Just a thought - but do you need to process a digital audio stream as input?
If not, consider using a symbolic representation of music (such as MIDI). The pitches of the notes will then be stated explicitly, and you can synthesize sounds (and movements) corresponding to the pitch, rhythm and many other musical parameters extremely easily.
If you need to analyse a digital audio stream (mp3, wav, live input, etc) bear in mind that while pitch detection of simple monophonic sounds is quite advanced, polyphonic pitch detection is an unsolved problem. In this case, you may find my answer to this question helpful.
For extracting the fundamental frequency of the melody from polyphonic music you could try the MELODIA plug-in:
Extracting the F0's of all the instruments in a song (multi-F0 tracking) or transcribing them into notes is an even harder task. Both melody extraction and music transcription are still open research problems, so regardless of the algorithm/tool you use don't expect to obtain perfect results for either.
If you're trying to detect the notes of a polyphonic recording (multiple notes at the same time) good luck. That's a very tricky problem. I don't know of any way to listen to, say, a recording of a string quartet and have an algorithm separate the four voices. (Wavelets maybe?) If it's just one note at a time, there are several pitch tracking algorithms out there, many of them mentioned in other comments.

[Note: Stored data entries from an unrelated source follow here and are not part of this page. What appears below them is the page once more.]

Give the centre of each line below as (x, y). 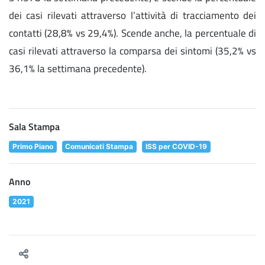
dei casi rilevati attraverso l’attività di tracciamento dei (132, 15)
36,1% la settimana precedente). (78, 68)
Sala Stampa (34, 126)
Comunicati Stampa (99, 146)
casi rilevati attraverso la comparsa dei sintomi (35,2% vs (132, 50)
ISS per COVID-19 (176, 146)
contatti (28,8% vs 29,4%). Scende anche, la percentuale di (132, 33)
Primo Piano (33, 146)
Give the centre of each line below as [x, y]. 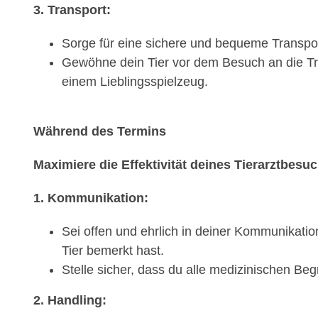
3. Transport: [72, 10]
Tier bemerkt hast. [113, 251]
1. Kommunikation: [91, 198]
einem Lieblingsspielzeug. [135, 82]
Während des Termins [100, 132]
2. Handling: [70, 301]
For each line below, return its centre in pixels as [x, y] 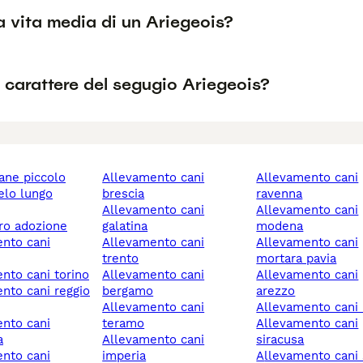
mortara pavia [297, 259]
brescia [124, 194]
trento [121, 259]
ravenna [280, 194]
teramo [124, 324]
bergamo [128, 291]
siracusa [280, 340]
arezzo [276, 291]
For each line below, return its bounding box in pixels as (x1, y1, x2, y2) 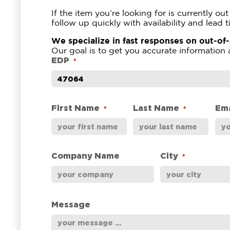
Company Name (51, 151, 120, 160)
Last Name (133, 103, 180, 112)
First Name (51, 103, 100, 112)
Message (51, 200, 90, 209)
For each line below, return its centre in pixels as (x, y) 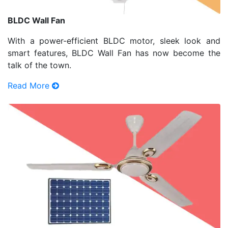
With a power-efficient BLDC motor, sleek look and (114, 40)
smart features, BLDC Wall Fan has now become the (114, 53)
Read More (30, 85)
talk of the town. (39, 65)
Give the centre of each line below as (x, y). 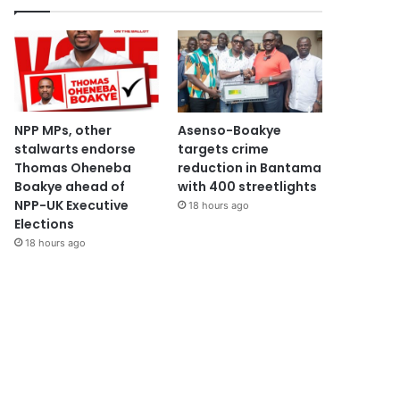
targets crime (223, 149)
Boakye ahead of (70, 186)
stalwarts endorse (75, 149)
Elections (45, 224)
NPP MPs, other (63, 130)
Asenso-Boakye (229, 130)
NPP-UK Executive (72, 205)
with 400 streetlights (247, 186)
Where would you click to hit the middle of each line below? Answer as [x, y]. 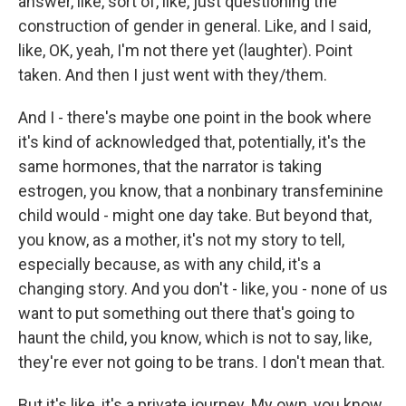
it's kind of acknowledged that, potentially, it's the [192, 142]
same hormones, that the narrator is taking [170, 166]
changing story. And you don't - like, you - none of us [203, 289]
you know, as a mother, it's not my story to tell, [181, 240]
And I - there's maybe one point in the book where [195, 117]
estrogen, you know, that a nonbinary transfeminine [201, 191]
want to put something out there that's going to [186, 313]
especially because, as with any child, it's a [169, 264]
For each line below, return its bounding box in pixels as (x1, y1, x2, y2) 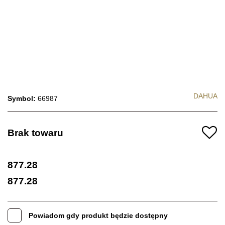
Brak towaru (8, 127, 63, 138)
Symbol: (8, 94, 38, 102)
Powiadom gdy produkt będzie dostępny (29, 211, 168, 219)
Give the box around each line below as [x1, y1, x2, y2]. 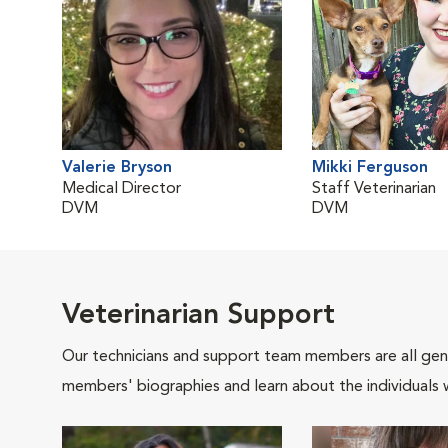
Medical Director [62, 181, 181, 197]
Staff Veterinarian [312, 181, 436, 197]
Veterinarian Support [62, 302, 335, 330]
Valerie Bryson [62, 160, 172, 176]
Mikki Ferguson [312, 160, 428, 176]
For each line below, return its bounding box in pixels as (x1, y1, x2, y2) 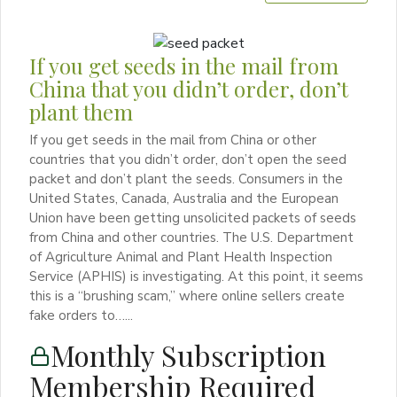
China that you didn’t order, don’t (29, 74, 348, 104)
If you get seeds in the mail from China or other (29, 131, 316, 150)
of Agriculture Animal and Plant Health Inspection (29, 248, 332, 267)
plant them (29, 97, 133, 127)
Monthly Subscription (51, 336, 326, 375)
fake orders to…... (29, 307, 133, 325)
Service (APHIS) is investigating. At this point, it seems (29, 268, 363, 286)
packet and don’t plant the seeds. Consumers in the (29, 170, 343, 189)
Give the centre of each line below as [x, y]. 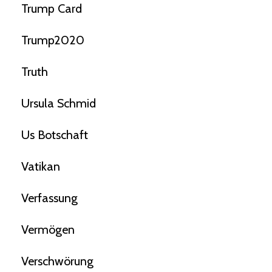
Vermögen [48, 230]
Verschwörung [57, 261]
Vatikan [41, 167]
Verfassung [49, 198]
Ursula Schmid [59, 104]
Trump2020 [53, 40]
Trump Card [52, 9]
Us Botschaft [55, 135]
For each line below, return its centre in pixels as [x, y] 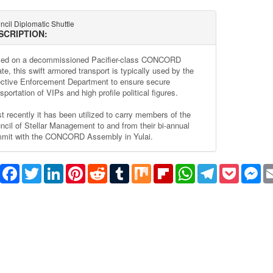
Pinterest [102, 169]
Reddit [119, 169]
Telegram [235, 169]
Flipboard [191, 169]
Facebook [38, 169]
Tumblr [142, 169]
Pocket [252, 169]
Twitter [54, 169]
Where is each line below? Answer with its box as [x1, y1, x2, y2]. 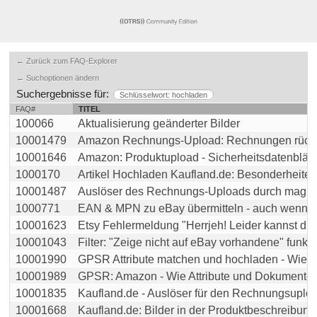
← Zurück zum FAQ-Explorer [16, 57, 117, 65]
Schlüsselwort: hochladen [120, 91, 207, 99]
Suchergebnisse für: [16, 88, 109, 100]
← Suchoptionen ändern [16, 74, 99, 82]
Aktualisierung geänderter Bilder [78, 117, 240, 129]
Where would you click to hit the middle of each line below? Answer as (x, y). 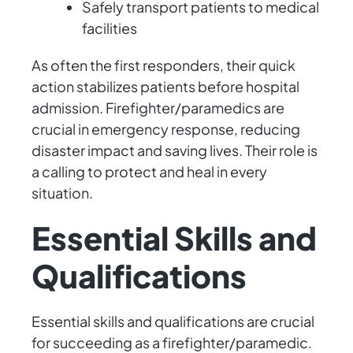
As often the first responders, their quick (163, 65)
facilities (110, 28)
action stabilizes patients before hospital (165, 87)
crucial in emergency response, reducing (166, 129)
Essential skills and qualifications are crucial (173, 321)
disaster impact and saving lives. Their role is (175, 150)
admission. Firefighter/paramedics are (158, 108)
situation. (62, 193)
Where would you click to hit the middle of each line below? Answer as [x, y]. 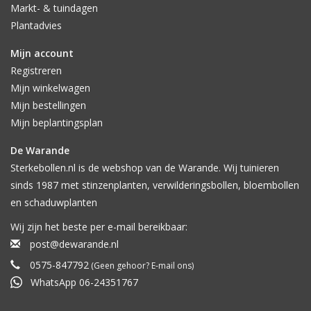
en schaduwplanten [54, 203]
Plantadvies [36, 26]
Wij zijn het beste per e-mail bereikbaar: [99, 227]
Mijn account [42, 53]
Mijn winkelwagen [50, 88]
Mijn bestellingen [48, 106]
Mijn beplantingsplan [57, 123]
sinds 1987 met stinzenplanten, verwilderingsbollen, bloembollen [155, 185]
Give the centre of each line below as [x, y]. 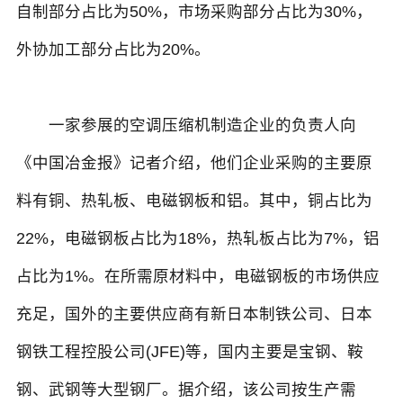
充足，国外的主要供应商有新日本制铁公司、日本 [194, 314]
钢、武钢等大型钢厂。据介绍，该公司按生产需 [186, 390]
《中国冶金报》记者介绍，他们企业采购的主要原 [194, 163]
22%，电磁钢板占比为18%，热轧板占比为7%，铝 [197, 239]
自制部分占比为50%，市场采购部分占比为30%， [194, 12]
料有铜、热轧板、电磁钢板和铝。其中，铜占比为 [194, 201]
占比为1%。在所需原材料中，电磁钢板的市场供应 [197, 277]
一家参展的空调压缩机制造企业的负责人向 [186, 125]
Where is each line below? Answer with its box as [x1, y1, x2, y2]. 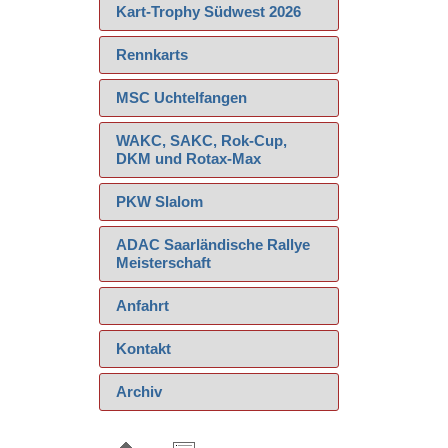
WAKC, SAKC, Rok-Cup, [116, 132, 287, 149]
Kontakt [116, 340, 171, 357]
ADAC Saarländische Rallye [116, 236, 310, 253]
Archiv [116, 383, 162, 400]
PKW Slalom [116, 193, 203, 210]
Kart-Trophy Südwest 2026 [116, 3, 301, 20]
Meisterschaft [116, 254, 211, 271]
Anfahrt [116, 297, 169, 314]
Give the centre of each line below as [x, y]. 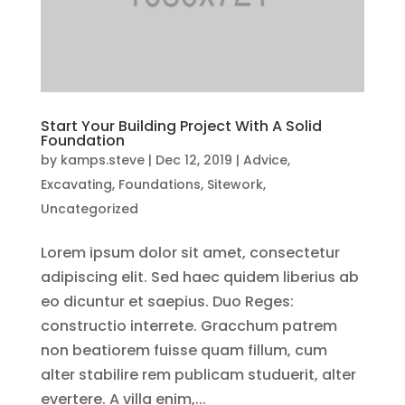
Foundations [159, 184]
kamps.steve [102, 160]
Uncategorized [89, 208]
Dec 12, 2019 [193, 160]
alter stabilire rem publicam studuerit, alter [198, 374]
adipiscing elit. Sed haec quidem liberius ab [199, 277]
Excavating [76, 184]
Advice [265, 160]
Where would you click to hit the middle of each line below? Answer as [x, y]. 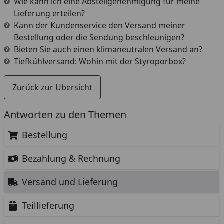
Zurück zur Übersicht [52, 87]
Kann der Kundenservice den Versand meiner [100, 25]
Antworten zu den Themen [65, 115]
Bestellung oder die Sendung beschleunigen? [99, 37]
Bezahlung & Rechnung [71, 158]
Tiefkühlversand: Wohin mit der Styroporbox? [100, 61]
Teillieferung [48, 205]
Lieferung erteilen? [49, 13]
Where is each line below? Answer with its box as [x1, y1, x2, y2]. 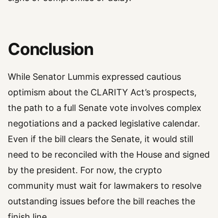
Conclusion [8, 39, 94, 59]
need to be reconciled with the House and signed [8, 149, 210, 160]
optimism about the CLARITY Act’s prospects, [8, 87, 197, 97]
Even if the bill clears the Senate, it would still [8, 133, 193, 144]
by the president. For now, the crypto [8, 164, 162, 175]
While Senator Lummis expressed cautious [8, 71, 181, 82]
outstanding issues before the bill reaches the [8, 196, 195, 206]
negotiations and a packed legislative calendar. [8, 118, 200, 128]
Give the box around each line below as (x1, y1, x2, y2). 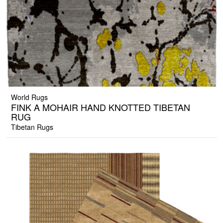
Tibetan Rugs (11, 122, 53, 132)
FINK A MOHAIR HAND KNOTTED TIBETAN (11, 101, 190, 114)
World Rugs (11, 92, 48, 103)
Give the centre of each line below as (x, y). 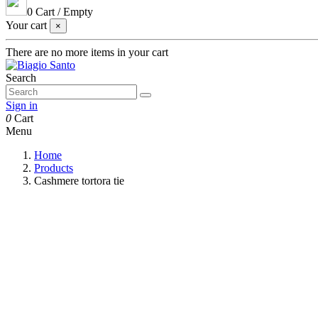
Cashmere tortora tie (79, 181)
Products (54, 168)
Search (21, 78)
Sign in (22, 105)
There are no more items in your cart (87, 52)
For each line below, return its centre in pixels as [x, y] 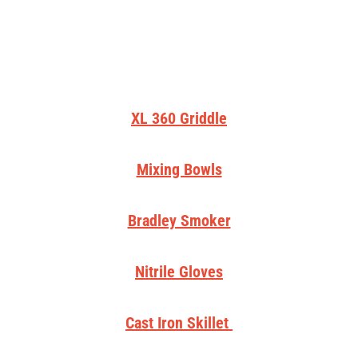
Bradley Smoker [179, 220]
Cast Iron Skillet [179, 322]
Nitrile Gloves [179, 271]
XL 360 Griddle [179, 118]
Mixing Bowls [179, 169]
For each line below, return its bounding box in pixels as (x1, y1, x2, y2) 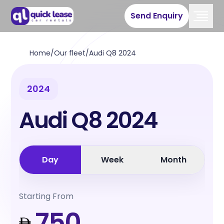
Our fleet (53, 48, 85, 58)
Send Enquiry (130, 10, 183, 21)
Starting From (19, 190, 74, 202)
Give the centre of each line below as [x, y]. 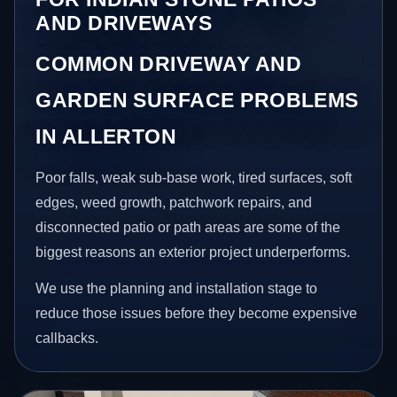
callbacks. [67, 339]
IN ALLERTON [106, 136]
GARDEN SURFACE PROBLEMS [197, 100]
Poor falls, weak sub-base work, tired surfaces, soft [194, 177]
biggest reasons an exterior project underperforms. [193, 252]
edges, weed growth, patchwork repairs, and [174, 202]
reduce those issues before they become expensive [197, 314]
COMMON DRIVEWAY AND [169, 63]
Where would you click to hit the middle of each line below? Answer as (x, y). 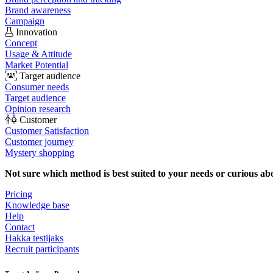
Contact (20, 227)
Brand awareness (38, 10)
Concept (21, 43)
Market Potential (37, 65)
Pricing (19, 194)
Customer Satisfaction (47, 131)
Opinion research (38, 109)
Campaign (25, 21)
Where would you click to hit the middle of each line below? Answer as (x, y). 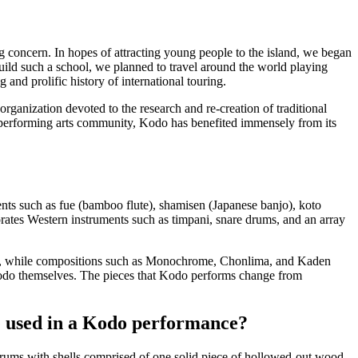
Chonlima (245, 261)
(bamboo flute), (117, 205)
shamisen (182, 205)
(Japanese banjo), (252, 205)
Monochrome (179, 261)
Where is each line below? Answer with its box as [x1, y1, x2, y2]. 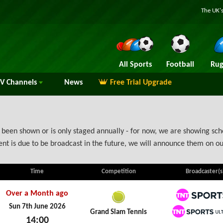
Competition [101, 168, 136, 175]
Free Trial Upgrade [110, 79, 172, 87]
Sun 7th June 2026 [8, 203, 66, 211]
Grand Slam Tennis [90, 209, 147, 216]
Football [166, 61, 194, 69]
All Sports [118, 61, 152, 69]
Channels [4, 79, 39, 87]
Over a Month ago [6, 190, 68, 198]
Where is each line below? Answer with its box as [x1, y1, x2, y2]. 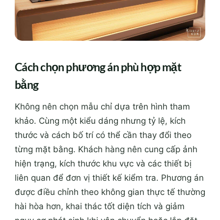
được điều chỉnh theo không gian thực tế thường [15, 187, 205, 197]
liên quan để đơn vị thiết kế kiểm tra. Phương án [15, 173, 204, 183]
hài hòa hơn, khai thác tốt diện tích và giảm [15, 201, 185, 212]
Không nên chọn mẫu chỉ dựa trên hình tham [15, 102, 190, 112]
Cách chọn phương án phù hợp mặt [15, 59, 182, 74]
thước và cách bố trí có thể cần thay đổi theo [15, 130, 192, 140]
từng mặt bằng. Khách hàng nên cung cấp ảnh [15, 144, 197, 155]
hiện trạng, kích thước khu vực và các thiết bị [15, 159, 192, 169]
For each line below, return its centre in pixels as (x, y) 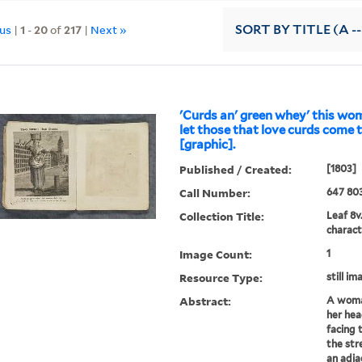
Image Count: (216, 255)
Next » (109, 29)
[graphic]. (208, 145)
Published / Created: (236, 170)
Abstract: (206, 301)
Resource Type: (221, 278)
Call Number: (215, 193)
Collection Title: (222, 217)
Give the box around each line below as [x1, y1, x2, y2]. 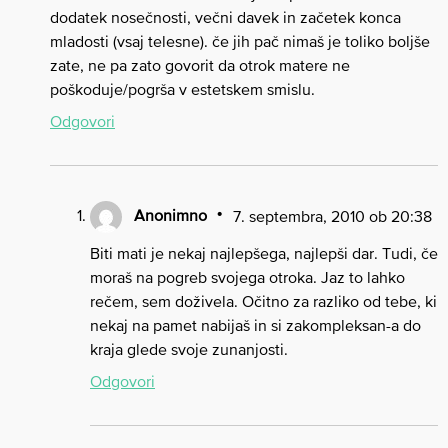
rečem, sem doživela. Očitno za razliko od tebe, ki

The algorithm you want to use will depend on the type of music you are listening to. If you want it to pick up people singing there are a lot of good algorithms out there designed specifically for voice. (That's where most of the research is.) If you are trying to pick up specific instruments you'll have to be a bit more creative. Voice algorithms can be simple because the range of the human singing voice is generally limited to about 100-2000 Hz. (Speaking range is much more narrow). The fundamental frequencies on a piano, however, go from about 27 Hz. to 4200 Hz., so you're dealing with a wider range usually ignored by voice pitch detection algorithms.
The waveform of most instruments is going to be fairly complex, with lots of harmonics, so a simple approach like counting zeros or just taking the autocorrelation won't work. If you knew roughly what frequency range you were looking in you could low-pass filter and then zero count. I'd think you'd be better off though with a more complex algorithm such as the Harmonic Product Spectrum mentioned by another user, or YAAPT ("Yet Another Algorithm for Pitch Tracking"), or something similar.
One last problem: some instruments, the piano in particular, will have the problem of missing fundamentals and inharmonicity. Missing fundamentals can be dealt with by the pitch tracking fact they have to be since fundamentals are often cut out in electronic transmission...though you'll probably still get some octave errors. Inharmonicity however, will give you problems if somebody plays a note in the bottom octaves of the piano. Normal pitch tracking algorithms aren't designed to deal with inharmonicity because the human voice is not significantly inharmonic.
You basically need a spectrum analyzer. You might be able to to a FFT on a recording of an analog input, but much depends on the resolution of the recording.
what immediately comes to my mind:
filter out very low frequencies (drums, bass-line),
filter out high frequencies (harmonics)
look for peaks in the FFT output for the melody
I am not sure, if that works for very polyphonic sounds - maybe googling for "FFT, analysis, melody etc." will return more info on possible problems.